いつかは登りたい憧れの山というものがある。


今は登れない。でもいつか登れる日が来る気がする。

私の日本の憧れの山は知床半島だ。いつか羅臼岳から知床岬まで、流氷のオホーツク海を見下ろしながらの、冬季の知床半島縦走をやりたい。

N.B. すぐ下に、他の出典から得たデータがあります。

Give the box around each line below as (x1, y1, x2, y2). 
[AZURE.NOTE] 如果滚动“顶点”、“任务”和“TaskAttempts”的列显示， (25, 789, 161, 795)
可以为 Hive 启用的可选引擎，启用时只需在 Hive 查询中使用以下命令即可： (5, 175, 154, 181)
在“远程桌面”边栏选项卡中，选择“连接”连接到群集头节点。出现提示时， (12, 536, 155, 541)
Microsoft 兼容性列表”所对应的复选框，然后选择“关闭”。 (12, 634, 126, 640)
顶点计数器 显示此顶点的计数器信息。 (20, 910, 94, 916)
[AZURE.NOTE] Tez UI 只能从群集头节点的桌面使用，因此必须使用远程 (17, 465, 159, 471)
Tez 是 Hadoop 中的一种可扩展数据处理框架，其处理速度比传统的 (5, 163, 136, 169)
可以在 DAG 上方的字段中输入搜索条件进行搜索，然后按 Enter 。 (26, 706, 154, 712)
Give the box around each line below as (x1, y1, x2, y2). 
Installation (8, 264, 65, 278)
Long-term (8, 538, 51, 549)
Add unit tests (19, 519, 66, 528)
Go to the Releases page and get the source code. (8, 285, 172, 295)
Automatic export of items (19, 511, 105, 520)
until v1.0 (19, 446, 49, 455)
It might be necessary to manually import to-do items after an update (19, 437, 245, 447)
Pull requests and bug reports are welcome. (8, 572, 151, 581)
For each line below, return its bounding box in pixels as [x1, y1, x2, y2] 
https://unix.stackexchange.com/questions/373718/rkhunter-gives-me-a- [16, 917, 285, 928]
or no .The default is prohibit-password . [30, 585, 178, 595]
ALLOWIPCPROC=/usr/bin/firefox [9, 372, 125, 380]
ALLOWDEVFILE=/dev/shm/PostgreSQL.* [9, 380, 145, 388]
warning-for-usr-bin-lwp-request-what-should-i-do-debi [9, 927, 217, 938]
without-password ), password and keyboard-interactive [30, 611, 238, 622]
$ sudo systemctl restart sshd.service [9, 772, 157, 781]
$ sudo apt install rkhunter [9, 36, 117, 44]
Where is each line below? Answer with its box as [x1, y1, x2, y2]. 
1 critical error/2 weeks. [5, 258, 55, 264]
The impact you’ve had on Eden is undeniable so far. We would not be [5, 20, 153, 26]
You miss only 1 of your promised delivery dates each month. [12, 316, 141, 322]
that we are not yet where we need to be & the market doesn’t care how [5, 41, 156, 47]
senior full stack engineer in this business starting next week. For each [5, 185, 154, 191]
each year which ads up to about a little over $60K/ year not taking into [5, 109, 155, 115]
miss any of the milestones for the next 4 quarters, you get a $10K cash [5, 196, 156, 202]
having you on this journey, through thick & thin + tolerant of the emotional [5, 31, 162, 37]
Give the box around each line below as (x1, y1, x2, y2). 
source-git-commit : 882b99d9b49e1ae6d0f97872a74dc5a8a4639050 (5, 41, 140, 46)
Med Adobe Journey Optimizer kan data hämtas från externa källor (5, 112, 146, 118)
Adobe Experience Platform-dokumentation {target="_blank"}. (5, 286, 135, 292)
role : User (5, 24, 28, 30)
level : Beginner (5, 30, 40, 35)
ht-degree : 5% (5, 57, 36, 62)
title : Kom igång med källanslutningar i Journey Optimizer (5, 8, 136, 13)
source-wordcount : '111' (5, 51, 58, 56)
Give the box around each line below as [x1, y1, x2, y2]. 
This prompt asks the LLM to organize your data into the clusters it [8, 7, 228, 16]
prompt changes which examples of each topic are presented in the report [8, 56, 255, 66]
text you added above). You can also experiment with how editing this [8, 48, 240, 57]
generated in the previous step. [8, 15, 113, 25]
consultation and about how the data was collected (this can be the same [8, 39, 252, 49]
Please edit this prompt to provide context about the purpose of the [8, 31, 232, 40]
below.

もちろん、並大抵のことじゃ〜ない。道路は知床大橋、もしくは相泊までしかないので、相当に山深い。おまけに最終目的地は最果ての岬、日本のどんづまり。なにかあったらアウトだ。そして、もちろんそこは北の果て、極寒の季節風が吹き荒れる。


そんな私にぴったりの本があった。


「知床半島の山と沢」(伊藤正博、共同文化社)


著者がはじめに書いている。


「知床半島全体の山や沢についての記録が紹介された本が一冊も無いことを知り、それならば自分で実際に歩き、本を作ろうと思うようになった。」


まさに、この著者の思いが見事に濃縮された本になっている。

知床半島の付け根の海別岳から羅臼岳や知床岳、知床岬まで、知床半島を形作る山脈を貫く藪の縦走、海からの沢登り問わず、無雪期、積雪期問わず、著者が縦横無尽に歩いたルートが紹介されている。


非常に貴重な記録としての価値はもちろんあるが、「知床半島って山なの?」と思っていた人は、これを読めば日本にまだこんな秘境があるのだと驚くことだろう。